Question

How many diagonals are there in a 14 – sided polygon?
(a) 47
(b) 57
(c) 67
(d) 77

Answer 1

At first find total number of lines formed by 2 points from 14 points. After finding it, subtract it by 14 lines as they represent the sides which are not considered as diagonals.

Complete step-by-step answer:
In the question we are asked about how many diagonals does a 14 – sided polygons have.
Now before finding the exact count let’s understand briefly what a diagonal is.
In geometry a diagonal is a line segment joining two vertices of a polygon or polyhedron when those vertices are not on the same edge. Informally any sloping line is called diagonal.
Diagonals are formed by two points having condition that they do not form a side of the polygon.
So diagonals can be counted by selecting two points from 14 points which can be done in ${}^{14}{{C}_{2}}$ ways as ${}^{n}{{C}_{r}}$ represents the number of ways of choosing r items from n given items.
Also ${}^{n}{{C}_{r}}$ represents $\dfrac{n!}{\left( n-r \right)!\times r!}$.
So, ${}^{14}{{C}_{2}}$ is equal to $\dfrac{14!}{\left( 14-2 \right)!\times 2!}$ or $\dfrac{14\times 13}{2}$ which is equal to 91.
Out of these 91 possible lines connecting 14 points on a plane, no three points are collinear which means that we have to subtract 14 lines which represent sides of polynomials.
So, the number of diagonals are 91 – 14 or 77.

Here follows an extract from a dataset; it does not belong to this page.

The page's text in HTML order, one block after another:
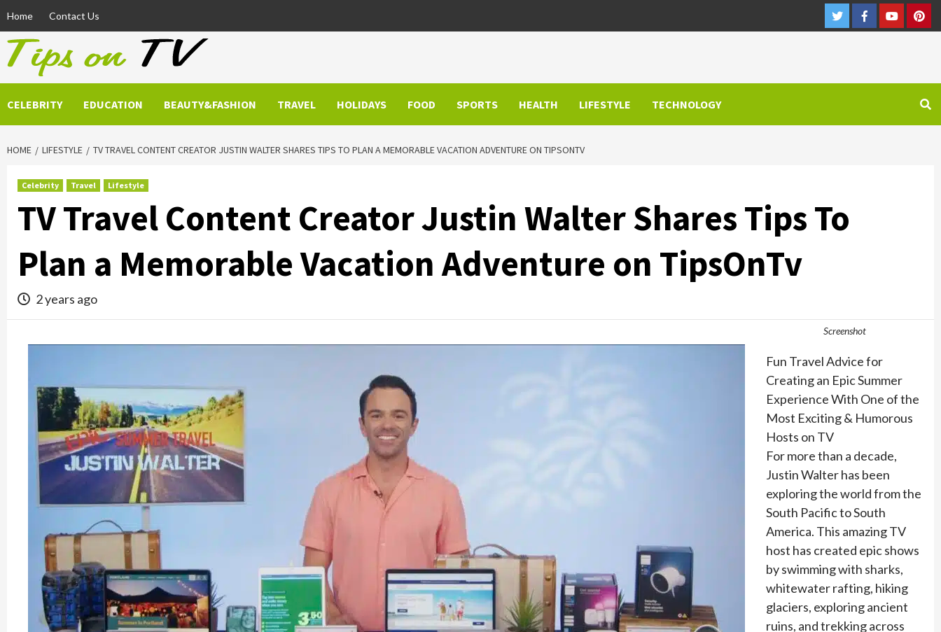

So, the correct answer is “Option d”.

Note: The formula we used in the question is ${}^{n}{{C}_{2}}-n$ where n represents the number of sides of a polygon. We know the value of ${}^{n}{{C}_{2}}$ is $\dfrac{n\left( n-1 \right)}{2}$, then we can write ${}^{n}{{C}_{2}}-n$ as $\dfrac{n\left( n-1 \right)}{2}-n$ which can also be written as $\dfrac{{{n}^{2}}-n-2n}{2}$ or $\dfrac{{{n}^{2}}-3n}{2}$ or $\dfrac{n\left( n-3 \right)}{2}$. Thus one can also use the formula $\dfrac{n\left( n-3 \right)}{2}$ to get the answer.